To do: In the entries that follow, the first line to write out is the one containing "Pfarrerdaten-Dataset; die LLM-Aufrufe", and the last is the one containing "Forschungsfragen (vgl. Kapitel". Reproduce that stretch exactly, with nothing before or after it.

Provided records:
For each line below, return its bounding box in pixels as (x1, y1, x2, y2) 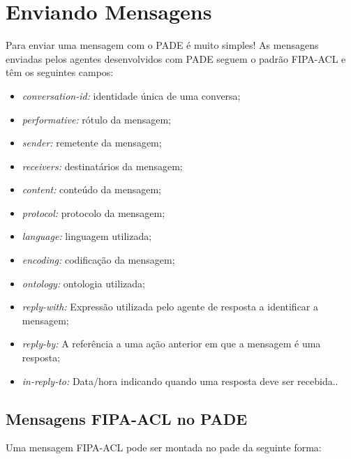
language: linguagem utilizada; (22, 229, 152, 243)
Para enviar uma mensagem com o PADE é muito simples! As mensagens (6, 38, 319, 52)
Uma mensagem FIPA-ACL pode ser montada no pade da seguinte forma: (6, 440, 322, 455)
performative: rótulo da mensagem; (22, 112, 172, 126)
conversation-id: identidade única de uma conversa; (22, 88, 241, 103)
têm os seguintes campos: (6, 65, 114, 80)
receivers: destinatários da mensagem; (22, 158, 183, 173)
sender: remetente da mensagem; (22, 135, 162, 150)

==

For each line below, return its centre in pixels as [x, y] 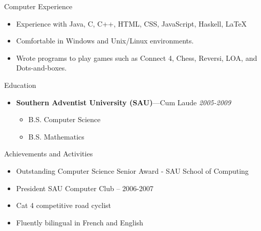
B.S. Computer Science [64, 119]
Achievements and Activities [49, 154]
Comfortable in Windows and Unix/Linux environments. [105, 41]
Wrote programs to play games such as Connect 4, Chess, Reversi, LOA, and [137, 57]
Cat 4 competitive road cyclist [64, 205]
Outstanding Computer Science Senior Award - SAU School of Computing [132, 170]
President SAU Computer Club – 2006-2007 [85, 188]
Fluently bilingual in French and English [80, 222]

* * *

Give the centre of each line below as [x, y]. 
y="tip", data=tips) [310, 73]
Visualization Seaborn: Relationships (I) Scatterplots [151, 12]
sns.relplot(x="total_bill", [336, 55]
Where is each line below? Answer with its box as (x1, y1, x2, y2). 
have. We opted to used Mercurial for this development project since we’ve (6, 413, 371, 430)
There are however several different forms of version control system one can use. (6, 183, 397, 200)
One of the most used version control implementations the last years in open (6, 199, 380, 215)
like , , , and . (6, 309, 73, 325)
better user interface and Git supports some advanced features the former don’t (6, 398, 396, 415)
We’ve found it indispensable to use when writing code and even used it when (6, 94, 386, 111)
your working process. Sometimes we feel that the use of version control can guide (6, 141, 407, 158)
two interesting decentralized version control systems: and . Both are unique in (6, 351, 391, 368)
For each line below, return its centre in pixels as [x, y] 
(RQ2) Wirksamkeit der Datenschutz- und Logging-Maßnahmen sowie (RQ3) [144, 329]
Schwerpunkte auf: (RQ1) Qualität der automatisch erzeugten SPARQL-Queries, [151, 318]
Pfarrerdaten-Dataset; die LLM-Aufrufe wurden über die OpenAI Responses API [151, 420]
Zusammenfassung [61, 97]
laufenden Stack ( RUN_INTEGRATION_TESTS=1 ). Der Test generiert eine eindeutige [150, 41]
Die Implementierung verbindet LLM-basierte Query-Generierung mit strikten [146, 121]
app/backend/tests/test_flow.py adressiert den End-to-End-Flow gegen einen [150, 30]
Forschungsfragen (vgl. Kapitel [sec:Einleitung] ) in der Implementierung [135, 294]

Solution:
Pfarrerdaten-Dataset; die LLM-Aufrufe wurden über die OpenAI Responses API [151, 420]
Zusammenfassung [61, 97]
laufenden Stack ( RUN_INTEGRATION_TESTS=1 ). Der Test generiert eine eindeutige [150, 41]
Die Implementierung verbindet LLM-basierte Query-Generierung mit strikten [146, 121]
app/backend/tests/test_flow.py adressiert den End-to-End-Flow gegen einen [150, 30]
Forschungsfragen (vgl. Kapitel [sec:Einleitung] ) in der Implementierung [135, 294]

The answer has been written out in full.